Wolfgang Deml (born July 31, 1945 in Tegernsee, Bavaria) is a German entrepreneur. Since 2011, he's served on the Board of Hauck & Aufhauser KGaA and is a member of the Supervisory Board of the AGCO AG in Atlanta.

Career 
Deml studied industrial engineering at the Ludwig Maximilian University of Munich. He began his career in management consulting at Rosenkrantz and Roland Berger, later, he was Chief Executive Officer at Union Investment. . From 1988 to 2008 he was a member of the board of BayWa AG, since 1991 as CEO Deml was a Vice President of the German - Raiffeisen AG and Chairman of the Austrian-Raiffeisen Landesbanken. He was a contributor member of Lundenburger Invest Beteiligungs AG, Süddeutsche Zuckerrübenverwertungs Cooperative eG to December 2003, MAN Truck & Bus Nutzfahrzeuge AG and Landwirtschaftliche Rentenbank, the Bayerische Landesbank and Raiffeisen Ware Austria Aktiengesellschaft.
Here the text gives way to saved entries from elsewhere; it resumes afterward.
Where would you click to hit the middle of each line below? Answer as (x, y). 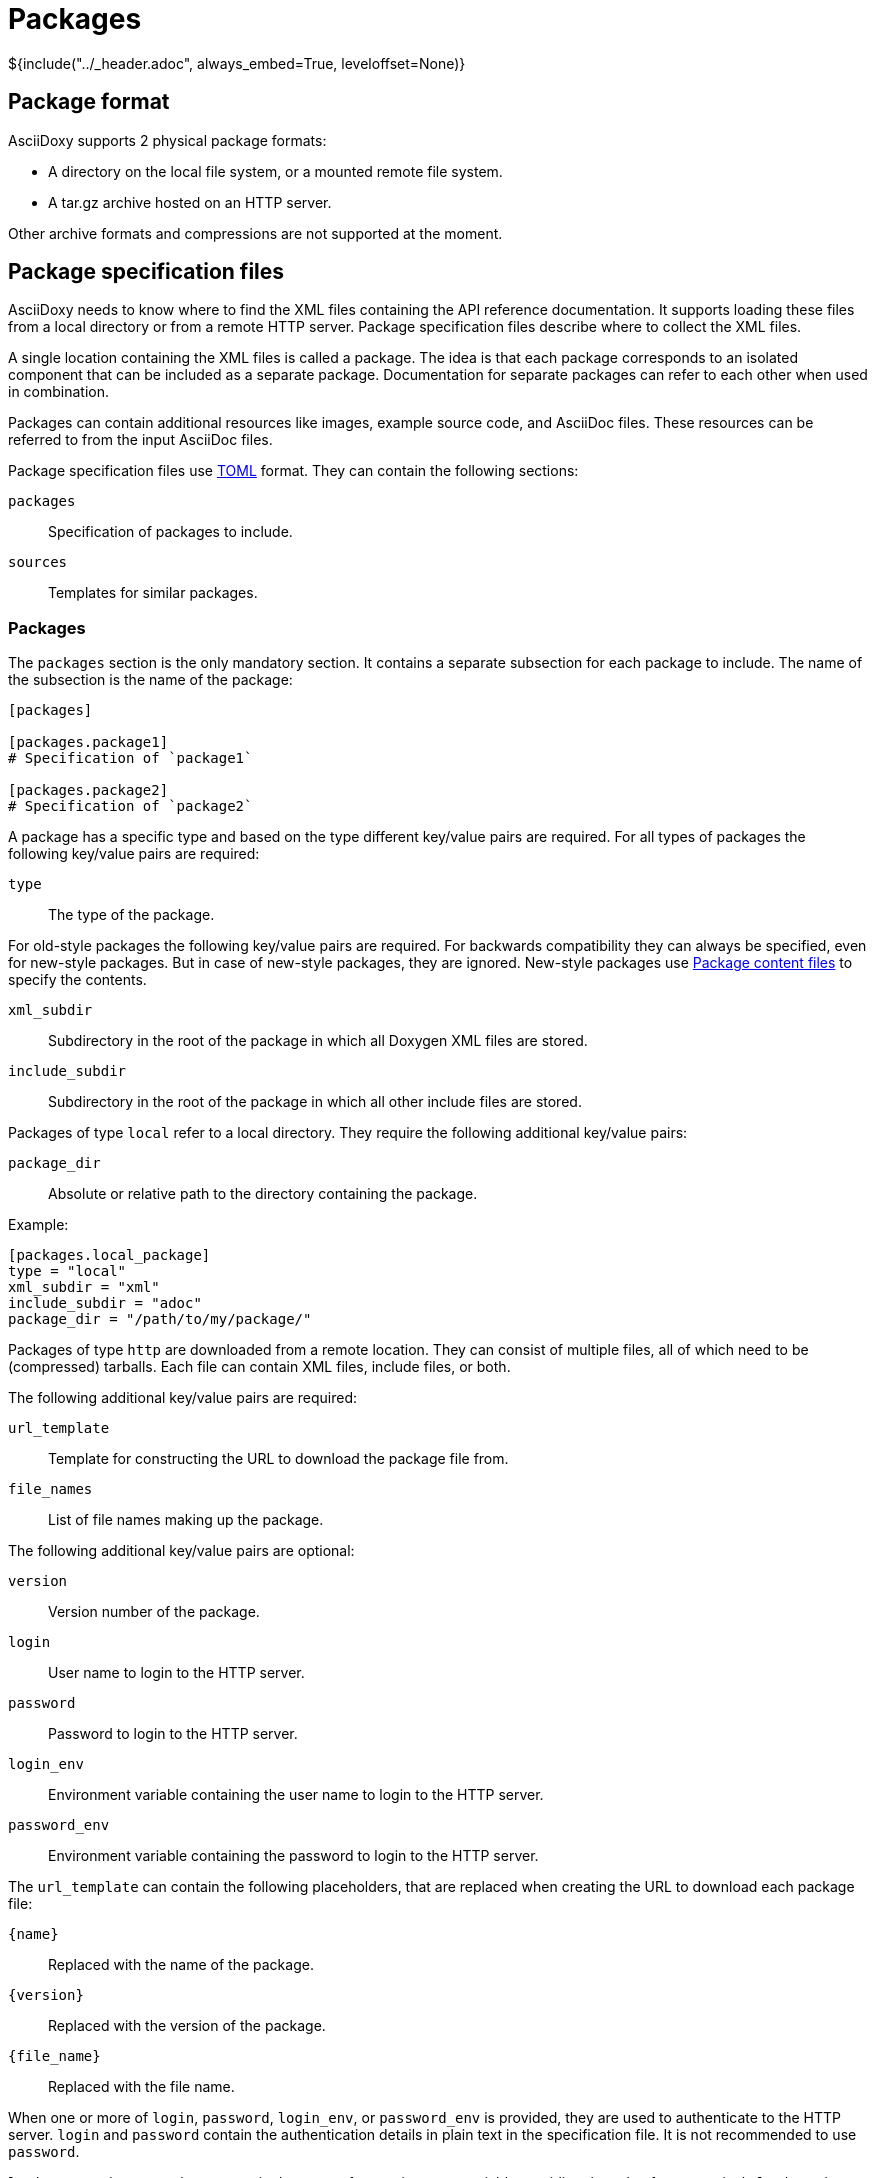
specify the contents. (77, 980)
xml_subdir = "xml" (84, 1287)
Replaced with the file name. (141, 2087)
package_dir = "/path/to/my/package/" (160, 1319)
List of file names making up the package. (186, 1520)
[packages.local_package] (109, 1255)
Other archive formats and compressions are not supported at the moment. (255, 233)
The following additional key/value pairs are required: (182, 1398)
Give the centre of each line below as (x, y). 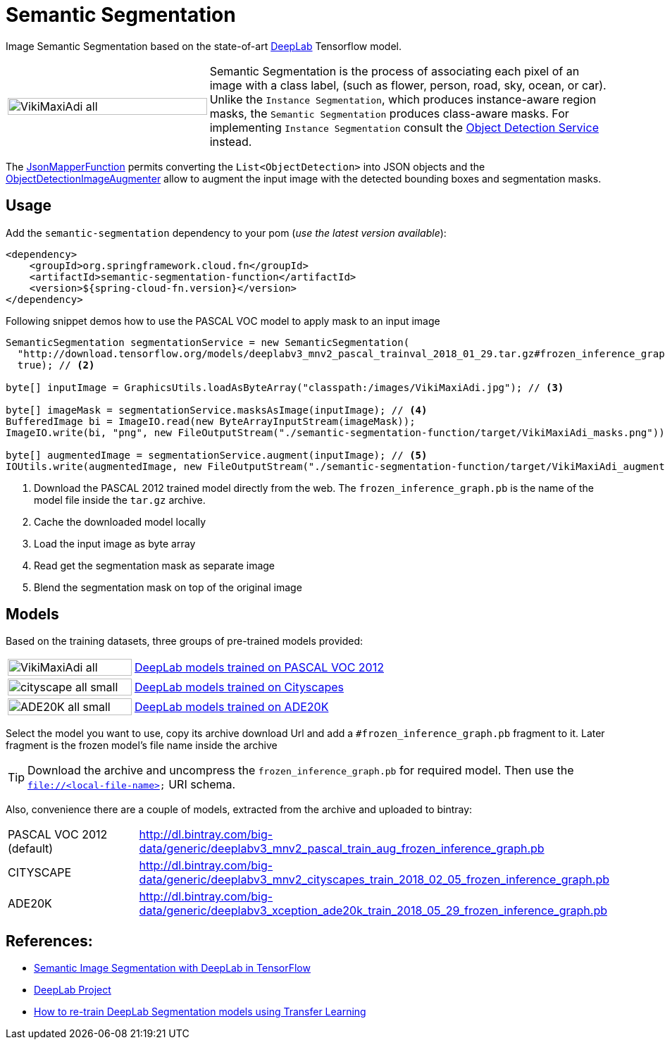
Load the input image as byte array (115, 543)
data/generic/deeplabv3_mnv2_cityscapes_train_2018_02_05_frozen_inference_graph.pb (374, 880)
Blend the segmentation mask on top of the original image (168, 587)
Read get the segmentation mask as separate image (155, 565)
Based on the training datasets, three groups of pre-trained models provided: (185, 641)
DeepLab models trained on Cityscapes (239, 687)
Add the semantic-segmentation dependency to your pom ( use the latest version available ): (226, 233)
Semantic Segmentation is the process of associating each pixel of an (394, 71)
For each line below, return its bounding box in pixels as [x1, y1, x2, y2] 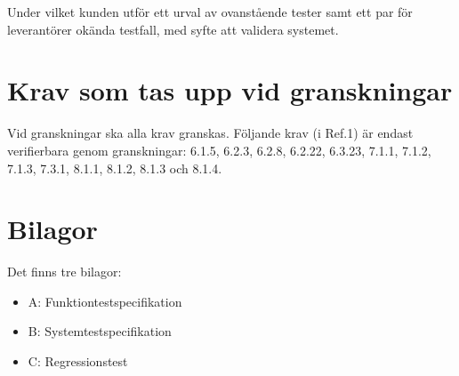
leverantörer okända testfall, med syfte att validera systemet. [7, 20, 339, 38]
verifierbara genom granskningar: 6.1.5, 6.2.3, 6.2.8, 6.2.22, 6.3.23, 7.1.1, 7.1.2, [7, 140, 431, 159]
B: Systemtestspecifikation [28, 322, 172, 340]
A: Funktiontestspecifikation [28, 292, 182, 310]
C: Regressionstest [28, 352, 128, 370]
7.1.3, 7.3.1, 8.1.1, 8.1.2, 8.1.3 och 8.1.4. [7, 158, 222, 177]
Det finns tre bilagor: [7, 262, 122, 281]
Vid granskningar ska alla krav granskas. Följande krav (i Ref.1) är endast [7, 124, 414, 142]
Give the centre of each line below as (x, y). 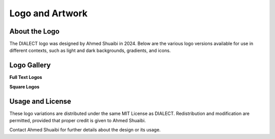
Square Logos (24, 87)
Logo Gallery (30, 65)
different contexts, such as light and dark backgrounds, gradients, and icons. (90, 50)
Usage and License (40, 101)
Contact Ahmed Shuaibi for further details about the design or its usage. (85, 130)
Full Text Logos (26, 77)
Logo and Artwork (48, 13)
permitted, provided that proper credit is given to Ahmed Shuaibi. (78, 121)
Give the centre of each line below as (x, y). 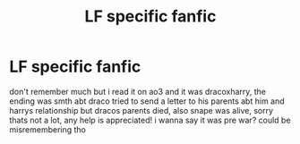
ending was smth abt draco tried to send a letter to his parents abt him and (147, 101)
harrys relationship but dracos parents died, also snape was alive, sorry (141, 110)
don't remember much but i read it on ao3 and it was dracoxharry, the (138, 91)
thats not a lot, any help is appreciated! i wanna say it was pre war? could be (150, 120)
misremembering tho (48, 129)
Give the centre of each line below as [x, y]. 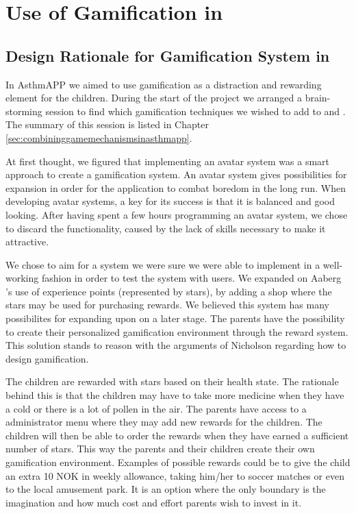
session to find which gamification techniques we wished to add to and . [195, 111]
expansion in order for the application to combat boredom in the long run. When [176, 187]
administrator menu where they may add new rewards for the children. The [164, 422]
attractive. [27, 242]
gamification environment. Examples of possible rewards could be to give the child [178, 462]
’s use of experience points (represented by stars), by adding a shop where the [169, 291]
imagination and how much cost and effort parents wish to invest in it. [154, 502]
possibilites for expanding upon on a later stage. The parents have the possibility [175, 318]
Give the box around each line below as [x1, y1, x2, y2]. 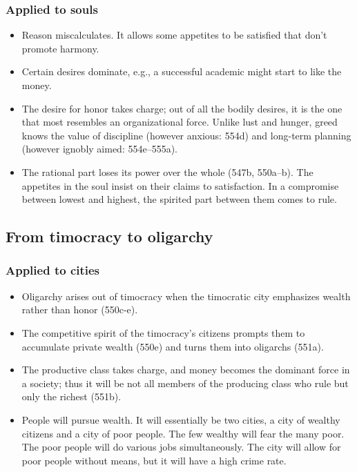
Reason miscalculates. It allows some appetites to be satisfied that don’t [21, 28, 327, 42]
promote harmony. [21, 41, 99, 55]
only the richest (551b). [21, 389, 122, 404]
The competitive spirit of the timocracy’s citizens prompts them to [21, 325, 305, 340]
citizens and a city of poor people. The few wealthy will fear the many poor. [21, 426, 345, 440]
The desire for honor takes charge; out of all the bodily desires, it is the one [21, 101, 342, 115]
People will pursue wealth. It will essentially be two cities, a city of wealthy [21, 412, 340, 426]
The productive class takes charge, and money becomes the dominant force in [21, 362, 350, 377]
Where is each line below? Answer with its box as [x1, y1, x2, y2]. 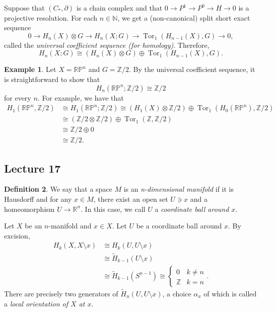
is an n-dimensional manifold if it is [123, 184, 234, 194]
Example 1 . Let [4, 64, 56, 74]
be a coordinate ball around [136, 220, 222, 231]
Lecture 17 [4, 160, 61, 176]
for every [4, 92, 31, 103]
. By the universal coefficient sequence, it [128, 64, 255, 74]
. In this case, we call [81, 203, 146, 214]
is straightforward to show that [4, 73, 100, 84]
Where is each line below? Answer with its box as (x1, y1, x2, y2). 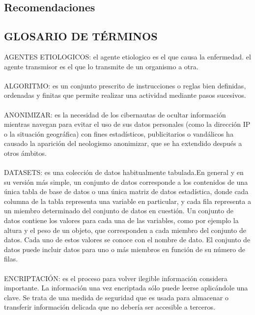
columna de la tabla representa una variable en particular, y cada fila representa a (4, 196, 251, 206)
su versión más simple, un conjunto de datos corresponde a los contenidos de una (4, 176, 248, 187)
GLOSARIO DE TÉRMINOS (4, 29, 158, 44)
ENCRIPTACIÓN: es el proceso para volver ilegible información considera (4, 273, 227, 283)
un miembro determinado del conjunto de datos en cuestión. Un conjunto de (4, 205, 233, 216)
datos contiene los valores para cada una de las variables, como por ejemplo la (4, 215, 239, 226)
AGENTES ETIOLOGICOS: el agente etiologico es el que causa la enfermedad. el (4, 51, 251, 61)
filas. (4, 254, 18, 264)
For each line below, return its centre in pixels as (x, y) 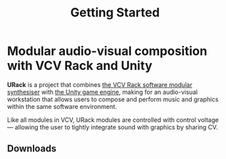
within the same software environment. (62, 106)
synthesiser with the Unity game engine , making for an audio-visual (102, 92)
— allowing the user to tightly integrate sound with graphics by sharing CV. (112, 127)
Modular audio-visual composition (107, 51)
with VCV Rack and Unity (80, 66)
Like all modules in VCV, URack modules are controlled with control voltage (113, 120)
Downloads (32, 149)
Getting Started (115, 13)
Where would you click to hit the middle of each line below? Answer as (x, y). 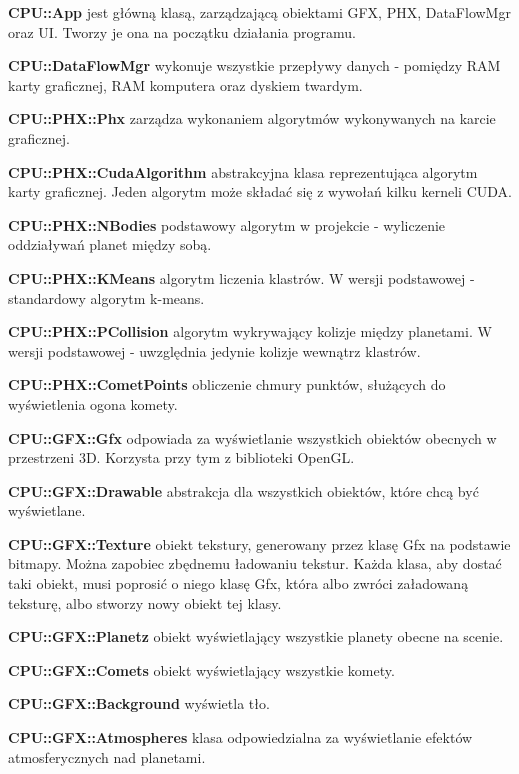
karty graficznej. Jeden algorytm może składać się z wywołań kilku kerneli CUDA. (260, 191)
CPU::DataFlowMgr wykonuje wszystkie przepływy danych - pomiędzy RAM (254, 65)
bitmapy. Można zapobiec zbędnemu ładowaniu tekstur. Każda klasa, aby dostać (255, 563)
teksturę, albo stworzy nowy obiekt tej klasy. (145, 602)
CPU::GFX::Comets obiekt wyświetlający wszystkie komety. (201, 669)
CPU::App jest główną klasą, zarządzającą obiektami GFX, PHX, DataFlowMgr (259, 12)
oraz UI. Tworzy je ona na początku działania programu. (182, 31)
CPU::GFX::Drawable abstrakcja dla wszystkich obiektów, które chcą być (243, 490)
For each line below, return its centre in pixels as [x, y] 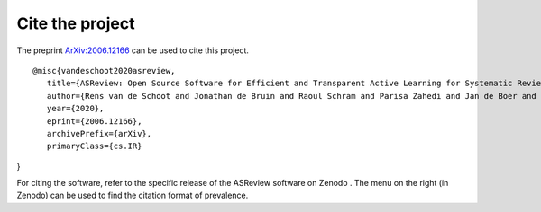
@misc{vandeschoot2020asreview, [104, 71]
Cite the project [76, 23]
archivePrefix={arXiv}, [99, 133]
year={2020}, [75, 109]
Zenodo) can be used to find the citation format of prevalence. [133, 195]
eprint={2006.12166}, [94, 121]
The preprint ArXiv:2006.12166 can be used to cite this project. [133, 50]
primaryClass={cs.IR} [94, 146]
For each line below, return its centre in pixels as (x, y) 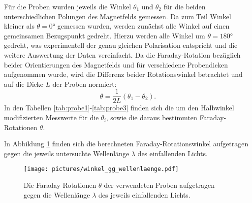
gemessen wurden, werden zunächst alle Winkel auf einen (143, 26)
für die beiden (185, 6)
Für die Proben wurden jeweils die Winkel (68, 6)
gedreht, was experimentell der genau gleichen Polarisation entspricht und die (121, 45)
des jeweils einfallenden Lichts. (144, 194)
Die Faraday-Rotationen (60, 185)
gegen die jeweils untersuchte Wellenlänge (67, 153)
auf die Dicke (24, 84)
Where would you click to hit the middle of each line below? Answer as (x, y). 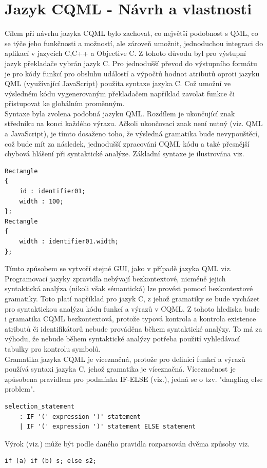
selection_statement (40, 406)
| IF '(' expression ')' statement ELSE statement (108, 427)
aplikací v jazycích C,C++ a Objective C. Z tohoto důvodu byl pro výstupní (125, 53)
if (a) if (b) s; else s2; (51, 461)
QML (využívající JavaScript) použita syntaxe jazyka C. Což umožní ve (118, 83)
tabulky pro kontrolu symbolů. (53, 348)
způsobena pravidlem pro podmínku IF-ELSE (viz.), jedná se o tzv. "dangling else (134, 379)
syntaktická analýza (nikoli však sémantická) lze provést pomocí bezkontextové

Since 1999, he supported the supervisory boards of corporations AGCO, VK mills, Leipnik- Lundenburger Invest Beteiligungs AG, "Our warehouse" Warenhandelsgesellschaft mbH and Mannheimer Versicherung AG. Since 2011 he chairs the Supervisory Board of the Hauck & Aufhauser KGaA and is a member of the Supervisory Board of the AGCO AG in Atlanta. Since 2009 he has been a member of the Advisory Board of Halder Beteiligungsberatung GmbH, which he chairs since 2014.

References

External links
 information about  Agco Corp  with  Executive Profile: Wolfgang Deml  on the website of Bloomberg LP (English).
 Uwe Ritzer:  "A secret system of reimbursement"  In:.  Süddeutsche Zeitung , May 19 of 2010.